Provided information =>
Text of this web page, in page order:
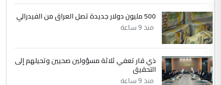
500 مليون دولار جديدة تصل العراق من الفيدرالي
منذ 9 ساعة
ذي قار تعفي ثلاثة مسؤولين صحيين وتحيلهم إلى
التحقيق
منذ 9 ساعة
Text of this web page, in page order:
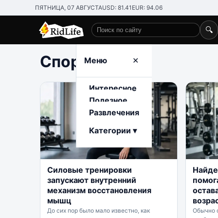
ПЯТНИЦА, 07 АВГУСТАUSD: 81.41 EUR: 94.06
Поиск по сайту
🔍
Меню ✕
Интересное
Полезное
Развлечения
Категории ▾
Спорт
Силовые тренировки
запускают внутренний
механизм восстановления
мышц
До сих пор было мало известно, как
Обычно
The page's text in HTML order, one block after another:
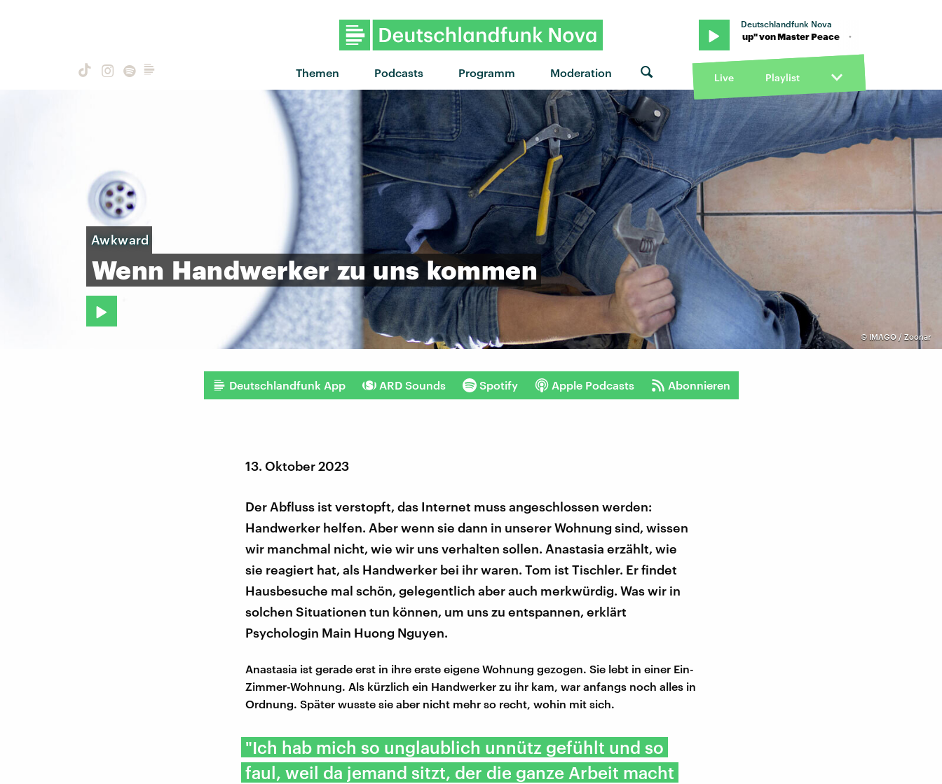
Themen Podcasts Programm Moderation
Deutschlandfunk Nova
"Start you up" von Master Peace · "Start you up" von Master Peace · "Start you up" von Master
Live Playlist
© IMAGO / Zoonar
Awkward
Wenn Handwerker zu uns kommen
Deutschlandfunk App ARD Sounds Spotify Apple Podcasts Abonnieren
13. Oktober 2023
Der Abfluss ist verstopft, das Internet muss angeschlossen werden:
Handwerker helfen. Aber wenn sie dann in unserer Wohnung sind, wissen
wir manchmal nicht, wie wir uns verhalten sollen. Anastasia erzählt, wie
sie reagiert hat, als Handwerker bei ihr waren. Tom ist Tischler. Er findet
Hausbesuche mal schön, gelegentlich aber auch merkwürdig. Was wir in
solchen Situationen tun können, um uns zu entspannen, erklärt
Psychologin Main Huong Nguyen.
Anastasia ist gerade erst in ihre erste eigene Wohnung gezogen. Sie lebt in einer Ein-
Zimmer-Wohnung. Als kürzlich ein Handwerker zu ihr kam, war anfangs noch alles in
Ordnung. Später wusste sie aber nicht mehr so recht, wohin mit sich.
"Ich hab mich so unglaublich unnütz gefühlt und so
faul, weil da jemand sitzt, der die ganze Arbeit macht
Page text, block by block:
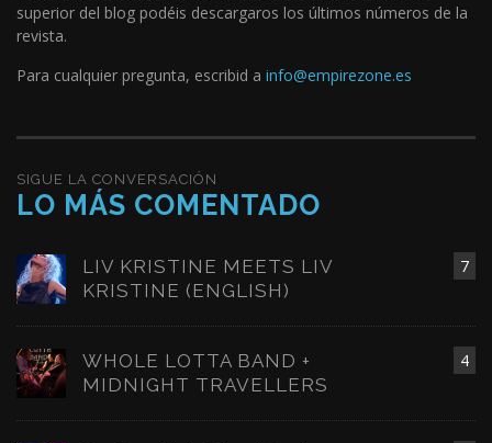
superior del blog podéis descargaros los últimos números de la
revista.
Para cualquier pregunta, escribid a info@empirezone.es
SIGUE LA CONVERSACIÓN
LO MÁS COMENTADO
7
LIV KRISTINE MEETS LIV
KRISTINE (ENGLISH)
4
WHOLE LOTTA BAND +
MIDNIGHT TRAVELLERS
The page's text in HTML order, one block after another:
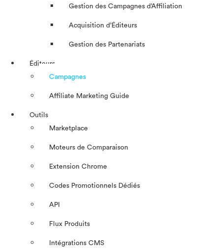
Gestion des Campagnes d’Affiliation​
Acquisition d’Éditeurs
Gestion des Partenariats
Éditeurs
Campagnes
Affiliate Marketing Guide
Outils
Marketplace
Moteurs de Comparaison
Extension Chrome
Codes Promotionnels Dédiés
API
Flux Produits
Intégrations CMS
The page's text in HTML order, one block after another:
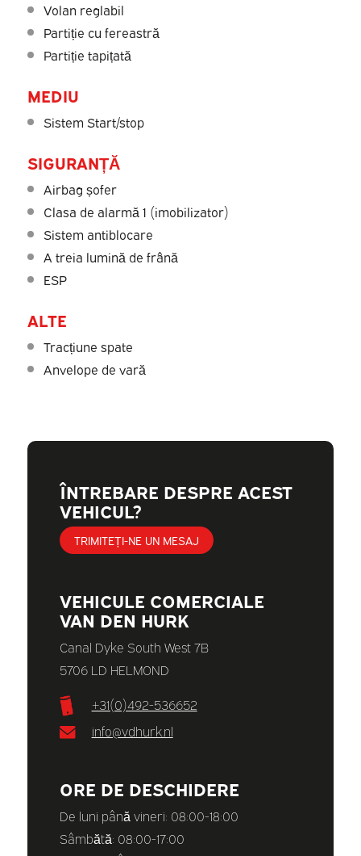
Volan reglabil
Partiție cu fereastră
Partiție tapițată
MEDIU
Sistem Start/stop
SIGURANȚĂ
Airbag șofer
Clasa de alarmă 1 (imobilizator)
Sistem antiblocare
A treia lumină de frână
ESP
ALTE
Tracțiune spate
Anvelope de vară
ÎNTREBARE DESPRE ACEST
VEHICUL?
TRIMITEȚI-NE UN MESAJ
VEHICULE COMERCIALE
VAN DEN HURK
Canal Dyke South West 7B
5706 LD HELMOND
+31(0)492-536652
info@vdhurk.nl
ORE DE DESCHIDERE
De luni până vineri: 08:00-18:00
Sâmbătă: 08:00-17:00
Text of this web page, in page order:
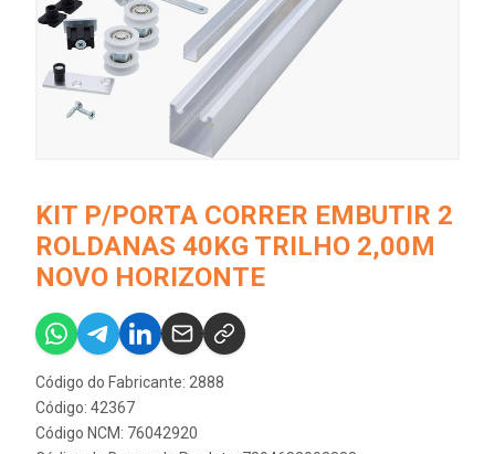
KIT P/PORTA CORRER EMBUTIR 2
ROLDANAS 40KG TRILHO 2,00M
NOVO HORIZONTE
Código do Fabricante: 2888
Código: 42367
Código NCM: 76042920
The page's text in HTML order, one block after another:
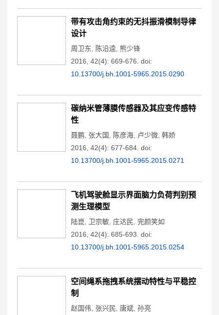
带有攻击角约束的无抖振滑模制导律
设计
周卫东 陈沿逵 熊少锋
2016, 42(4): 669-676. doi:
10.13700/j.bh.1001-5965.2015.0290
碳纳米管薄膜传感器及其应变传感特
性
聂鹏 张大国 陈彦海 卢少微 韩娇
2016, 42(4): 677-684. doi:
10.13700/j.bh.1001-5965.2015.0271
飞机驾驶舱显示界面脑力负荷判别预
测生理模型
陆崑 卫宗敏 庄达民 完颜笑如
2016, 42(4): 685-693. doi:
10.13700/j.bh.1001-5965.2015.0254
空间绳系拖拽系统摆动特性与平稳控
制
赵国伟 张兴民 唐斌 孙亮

The problem =>
Your reply should hold all the lines from the listing above in which "nicht" appears.

Exercise solution =>
wir manchmal nicht, wie wir uns verhalten sollen. Anastasia erzählt, wie
Ordnung. Später wusste sie aber nicht mehr so recht, wohin mit sich.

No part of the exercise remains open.